Their results so far are promising, from among the 215 patient satisfaction surveys and 480 chart reviews that have been conducted. Focusing on migraine care for the moment, there was close positive correlation between scores for patient satisfaction by provider and migraine care providers’ chart review results. The average scores were 94.80% and 95.25%, respectively. In addition, 80% of reviewers said the newest rubric was superior to the previous rubric at measuring provider performance via quality and safety, and 90% said updates were not needed at this time.

“I wasn’t sure what the results would show,” Patel explained. “Ideally, we want the patient to perceive that quality of care that is being delivered.”

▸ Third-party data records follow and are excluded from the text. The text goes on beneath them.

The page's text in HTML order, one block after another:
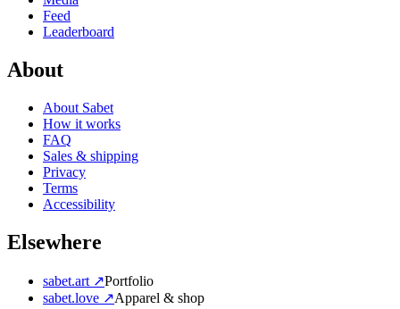
Feed
Leaderboard
About
About Sabet
How it works
FAQ
Sales & shipping
Privacy
Terms
Accessibility
Elsewhere
sabet.art ↗Portfolio
sabet.love ↗Apparel & shop
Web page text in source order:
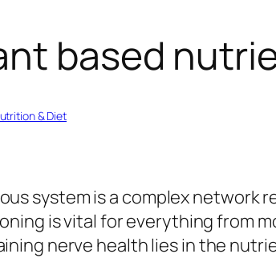
based
& Diet
system is a complex
is vital for everything from
nerve health lies in the
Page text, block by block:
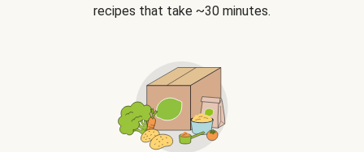
recipes that take ~30 minutes.
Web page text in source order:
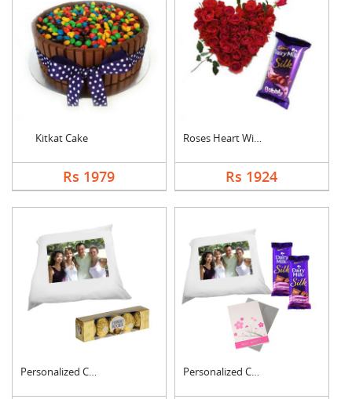
Kitkat Cake
Rs 1979
Roses Heart With Bub....
Rs 1924
Personalized Cushion.... Personalized Cushion....
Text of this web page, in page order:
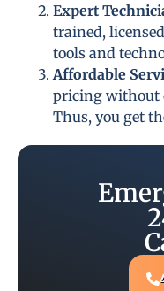
Expert
trained,
tools and
Affordable
pricing without
Thus, you get
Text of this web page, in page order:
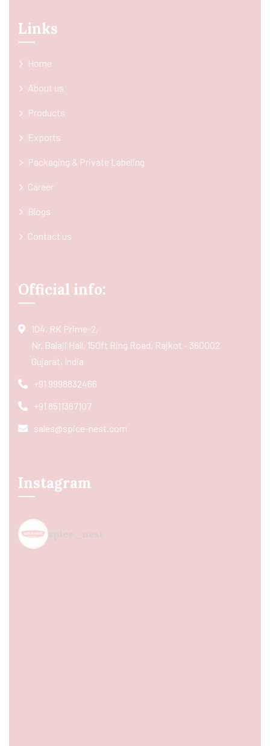
Links
Home
About us
Products
Exports
Packaging & Private Labeling
Career
Blogs
Contact us
Official info:
104, RK Prime-2,
Nr. Balaji Hall, 150ft Ring Road, Rajkot - 360002
Gujarat, India
+91 9998832466
+91 8511367107
sales@spice-nest.com
Instagram
spice_nest
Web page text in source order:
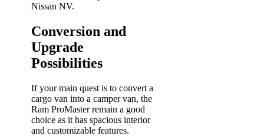
Nissan NV.
Conversion and
Upgrade
Possibilities
If your main quest is to convert a
cargo van into a camper van, the
Ram ProMaster remain a good
choice as it has spacious interior
and customizable features.
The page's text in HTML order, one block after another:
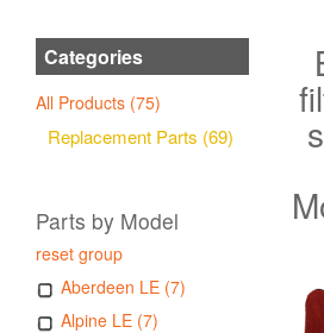
Categories
All Products (75)
Replacement Parts (69)
Parts by Model
reset group
Aberdeen LE (7)
Alpine LE (7)
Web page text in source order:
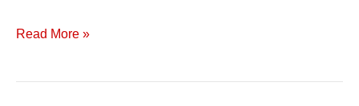
Read More »
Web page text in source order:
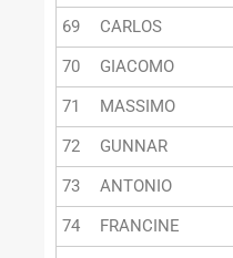
69
CARLOS
70
GIACOMO
71
MASSIMO
72
GUNNAR
73
ANTONIO
74
FRANCINE
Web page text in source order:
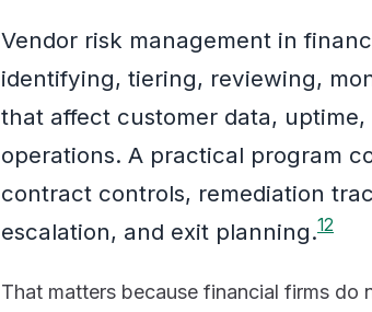
Vendor risk management in
identifying, tiering, reviewing,
that affect customer data,
operations. A practical program
contract controls, remediation
escalation, and exit planning.12
That matters because financial firms do
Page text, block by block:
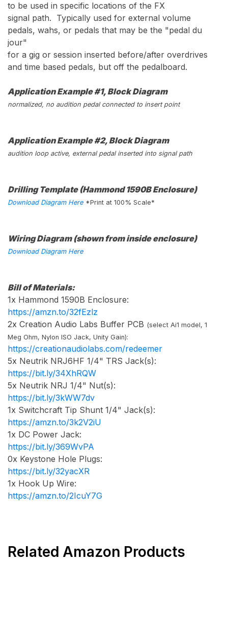
to be used in specific locations of the FX
signal path. Typically used for external volume
pedals, wahs, or pedals that may be the "pedal du
jour"
for a gig or session inserted before/after overdrives
and time based pedals, but off the pedalboard.
Application Example #1, Block Diagram
normalized, no audition pedal connected to insert point
Application Example #2, Block Diagram
audition loop active, external pedal inserted into signal path
Drilling Template (Hammond 1590B Enclosure)
Download Diagram Here *Print at 100% Scale*
Wiring Diagram (shown from inside enclosure)
Download Diagram Here
Bill of Materials:
1x Hammond 1590B Enclosure:
https://amzn.to/32fEzlz
2x Creation Audio Labs Buffer PCB (select Ai1 model, 1
Meg Ohm, Nylon ISO Jack, Unity Gain):
https://creationaudiolabs.com/redeemer
5x Neutrik NRJ6HF 1/4" TRS Jack(s):
https://bit.ly/34XhRQW
5x Neutrik NRJ 1/4" Nut(s):
https://bit.ly/3kWW7dv
1x Switchcraft Tip Shunt 1/4" Jack(s):
https://amzn.to/3k2V2iU
1x DC Power Jack:
https://bit.ly/369WvPA
0x Keystone Hole Plugs:
https://bit.ly/32yacXR
1x Hook Up Wire:
https://amzn.to/2IcuY7G
Related Amazon Products
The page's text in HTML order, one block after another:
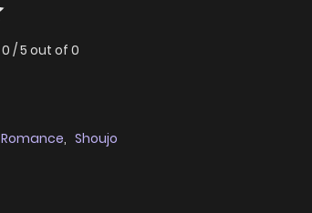
0 /5 out of 0
Romance, Shoujo
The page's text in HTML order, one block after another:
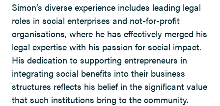
Simon’s diverse experience includes leading legal
roles in social enterprises and not-for-profit
organisations, where he has effectively merged his
legal expertise with his passion for social impact.
His dedication to supporting entrepreneurs in
integrating social benefits into their business
structures reflects his belief in the significant value
that such institutions bring to the community.
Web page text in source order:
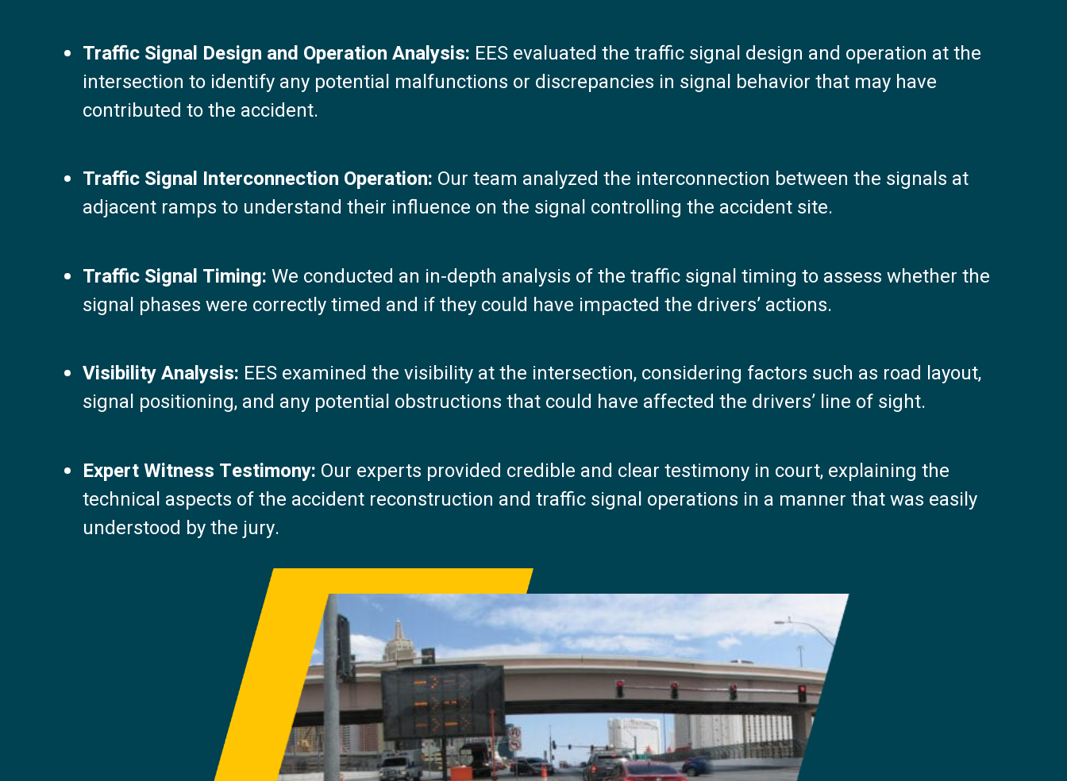
Traffic Signal Design and Operation Analysis: EES evaluated the traffic signal design and operation at the
intersection to identify any potential malfunctions or discrepancies in signal behavior that may have
contributed to the accident.
Traffic Signal Interconnection Operation: Our team analyzed the interconnection between the signals at
adjacent ramps to understand their influence on the signal controlling the accident site.
Traffic Signal Timing: We conducted an in-depth analysis of the traffic signal timing to assess whether the
signal phases were correctly timed and if they could have impacted the drivers’ actions.
Visibility Analysis: EES examined the visibility at the intersection, considering factors such as road layout,
signal positioning, and any potential obstructions that could have affected the drivers’ line of sight.
Expert Witness Testimony: Our experts provided credible and clear testimony in court, explaining the
technical aspects of the accident reconstruction and traffic signal operations in a manner that was easily
understood by the jury.
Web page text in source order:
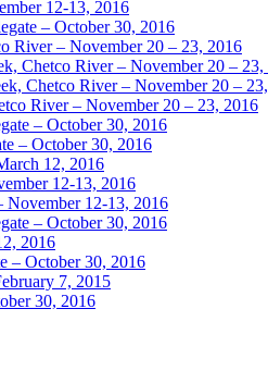
12-13, 2016
– October 30, 2016
River – November 20 – 23, 2016
Chetco River – November 20 – 23,
Chetco River – November 20 –
River – November 20 – 23, 2016
– October 30, 2016
– October 30, 2016
12, 2016
12-13, 2016
12-13, 2016
– October 30, 2016
2016
– October 30, 2016
7, 2015
30, 2016
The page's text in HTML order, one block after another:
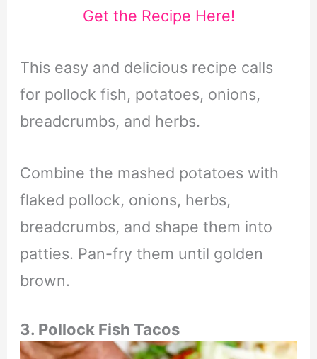
Get the Recipe Here!
This easy and delicious recipe calls
for pollock fish, potatoes, onions,
breadcrumbs, and herbs.
Combine the mashed potatoes with
flaked pollock, onions, herbs,
breadcrumbs, and shape them into
patties. Pan-fry them until golden
brown.
3. Pollock Fish Tacos
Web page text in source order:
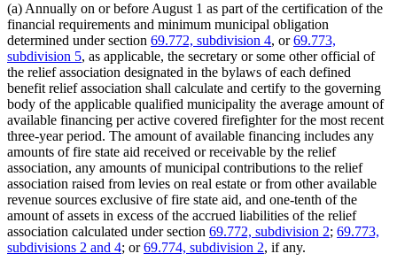
(a) Annually on or before August 1 as part of the certification of the
financial requirements and minimum municipal obligation
determined under section 69.772, subdivision 4, or69.773,
subdivision 5, as applicable, the secretary or some other official of
the relief association designated in the bylaws of each defined
benefit relief association shall calculate and certify to the governing
body of the applicable qualified municipality the average amount of
available financing per active covered firefighter for the most recent
three-year period. The amount of available financing includes any
amounts of fire state aid received or receivable by the relief
association, any amounts of municipal contributions to the relief
association raised from levies on real estate or from other available
revenue sources exclusive of fire state aid, and one-tenth of the
amount of assets in excess of the accrued liabilities of the relief
association calculated under section 69.772, subdivision 2; 69.773,
subdivisions 2 and 4; or69.774, subdivision 2, if any.
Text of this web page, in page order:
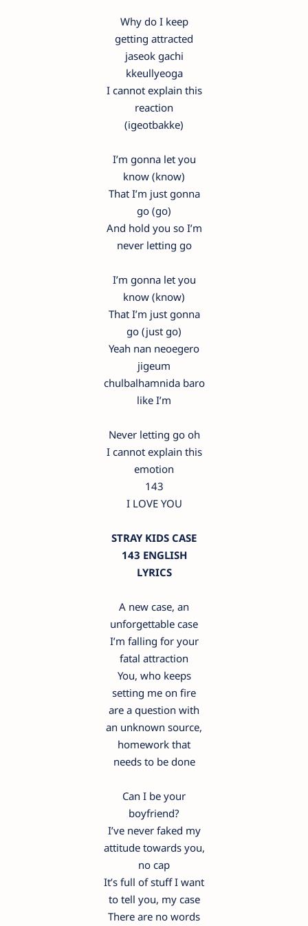
Why do I keep
getting attracted
jaseok gachi
kkeullyeoga
I cannot explain this
reaction
(igeotbakke)
I’m gonna let you
know (know)
That I’m just gonna
go (go)
And hold you so I’m
never letting go
I’m gonna let you
know (know)
That I’m just gonna
go (just go)
Yeah nan neoegero
jigeum
chulbalhamnida baro
like I’m
Never letting go oh
I cannot explain this
emotion
143
I LOVE YOU
STRAY KIDS CASE
143 ENGLISH
LYRICS
A new case, an
unforgettable case
I’m falling for your
fatal attraction
You, who keeps
setting me on fire
are a question with
an unknown source,
homework that
needs to be done
Can I be your
boyfriend?
I’ve never faked my
attitude towards you,
no cap
It’s full of stuff I want
to tell you, my case
There are no words
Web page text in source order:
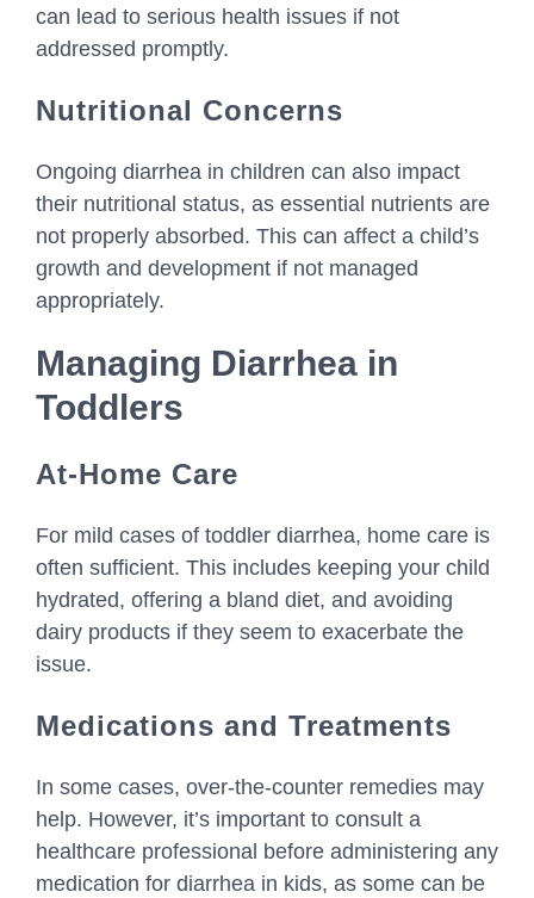
can lead to serious health issues if not
addressed promptly.
Nutritional Concerns
Ongoing diarrhea in children can also impact
their nutritional status, as essential nutrients are
not properly absorbed. This can affect a child’s
growth and development if not managed
appropriately.
Managing Diarrhea in
Toddlers
At-Home Care
For mild cases of toddler diarrhea, home care is
often sufficient. This includes keeping your child
hydrated, offering a bland diet, and avoiding
dairy products if they seem to exacerbate the
issue.
Medications and Treatments
In some cases, over-the-counter remedies may
help. However, it’s important to consult a
healthcare professional before administering any
medication for diarrhea in kids, as some can be
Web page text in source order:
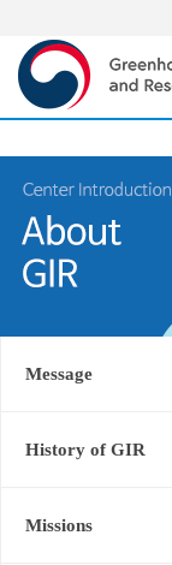
Message
History of GIR
Missions
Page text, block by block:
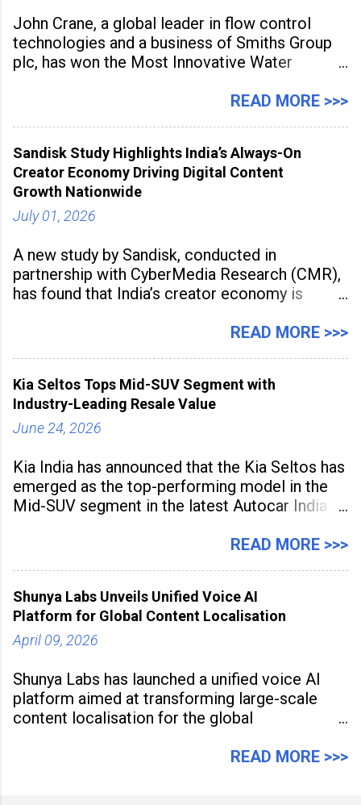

Overall, the findings of Patel and her team show that a structured approach to improving clinical care quality can be implemented, effectively, and that personalizing their rubric and quality improvement toolkit to each service line can strengthen virtual care delivery, “emphasizing the critical link between quality assurance and patient centeredness.”

References

1. Needle S, Jobah I. Leveraging virtual care teams to expand access in value-based care. Presented at: AMGA Annual Conference; March 26-29, 2025; Grapevine, TX. Poster 38.

2. Patel T, Chmielewski S, Holdershaw M, Elliott-Thul B, Miranda K, Parikh N. Designing a program for virtual care quality and patient safety. Presented at: AMGA Annual Conference; March 26-29, 2025; Grapevine, TX. Poster 34.

3. Dignity Health in California. Dignity Health. Accessed March 31, 2025. https://www.dignityhealth.org/california

4. Thirty Madison. Accessed March 31, 2025.